Let's try adding +5 and -3 that's 0 1 0 1 and 1 1 0 0, adding them we get, 1 0 0 0 1. Again, ignoring the first 1, we get 0 0 0 1
and that's +1 but it should be +2. Similarly, if we add +6 and -2 we should get +4 but adding 0 1 1 0 and 1 1 0 1, we get 1 0 0 1 1 i.e., 0 0 1 1 which is +3.
So, if we add +1 to all the answers, the answers becomes correct. 0 0 1 1 + 1 is 0 1 0 0 which is +4.
2's Complement
This method is very similar to 1's complement.
| Binary | Decimal |
| :------: | :----------: |
| -8 4 2 1 | place values |
| 1 0 0 0 | -8 |
| 1 0 0 1 | -7 |
| 1 0 1 0 | -6 |
| 1 0 1 1 | -5 |
| 1 1 0 0 | -4 |
| 1 1 0 1 | -3 |
| 1 1 1 0 | -2 |
| 1 1 1 1 | -1 |
| 0 0 0 0 | +0 |
| 0 0 0 1 | +1 |
| 0 0 1 0 | +2 |
| 0 0 1 1 | +3 |
| 0 1 0 0 | +4 |
| 0 1 0 1 | +5 |
| 0 1 1 0 | +6 |
| 0 1 1 1 | +7 |
What this method does is, it gets rid of the -0 and therefore, we have -8. So, 0 1 1 1 1 1 1 1 i.e., 127 becomes 1 0 0 0 0 0 0 0 i.e., 127 -128 because 0 to 127 is 128 and -1 to -128 is 128. Hence, 2^8 = 256.
And, if we add 2 numbers just like before +5 and -5 i.e., 0 1 0 1 and 1 0 1 1 we get 1 0 0 0 0 i.e., 0 0 0 0 which is exactly 0. No weird -0 and +0. Let's take another example i.e +6 and -2 i.e., 0 1 1 0 and 1 1 1 0, we get 1 0 1 0 0 i.e., 0 1 0 0 which is 4. YAY!.
But that's not all, 2's complement packs even more logic.
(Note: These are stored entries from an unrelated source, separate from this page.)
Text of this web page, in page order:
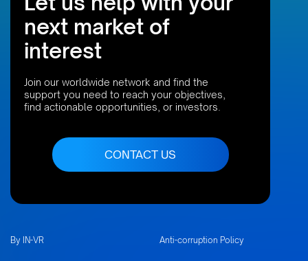
next market of
interest
Join our worldwide network and find the
support you need to reach your objectives,
find actionable opportunities, or investors.
CONTACT US
By IN-VR Anti-corruption Policy
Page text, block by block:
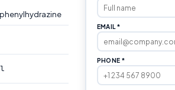
EMAIL *
PHONE *

In the above table you can see the Least significant bit i.e., the right most bit is 1 i.e., 2^0 and then 2 i.e., 2^1 and then 4 i.e., 2^2 but then -8 i.e., -2^3. So, if we take -5 as example, we get 1 0 1 1 i.e., (1 * -2^3) + (0 * 2^2) + (1 * 2^1) + (1 * 2^0) i.e., -8 + 0 + 2 + 1 which is -5. Maths is the real magic here.
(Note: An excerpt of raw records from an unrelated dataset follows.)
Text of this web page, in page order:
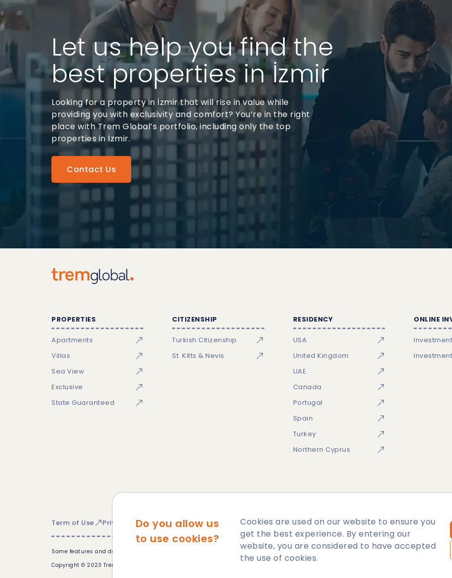
Let us help you find the
best properties in İzmir
Looking for a property in İzmir that will rise in value while
providing you with exclusivity and comfort? You’re in the right
place with Trem Global’s portfolio, including only the top
properties in İzmir.
Contact Us
Do you allow us
to use cookies?
Cookies are used on our website to ensure you
get the best experience. By entering our
website, you are considered to have accepted
the use of cookies.
PROPERTIES
Apartments
Villas
Sea View
Exclusive
State Guaranteed
CITIZENSHIP
Turkish Citizenship
St. Kitts & Nevis
RESIDENCY
USA
United Kingdom
UAE
Canada
Portugal
Spain
Turkey
Northern Cyprus
ONLINE
Investment
Term of Use Privacy Policy Cookie Policy Sitemap
Some features and devices may not be available in all countries.Subject to availability.
Copyright © 2023 Trem Global. All Rights Reserved

Now, to negate the number +5 for example. We have to do 2 steps, instead of 1 like the previous methods.
We have to take complement (invert) i.e., 0 1 0 1 becomes 1 0 1 0.
Then, we have to add 1 i.e., 1 0 1 0 + 1 so, it becomes 1 0 1 1 which is -5.
This method works great, and we get an extra number to store. That's the reason a normal int (32 bit) in C++ has a range of 2^31 to 2^31 - 1.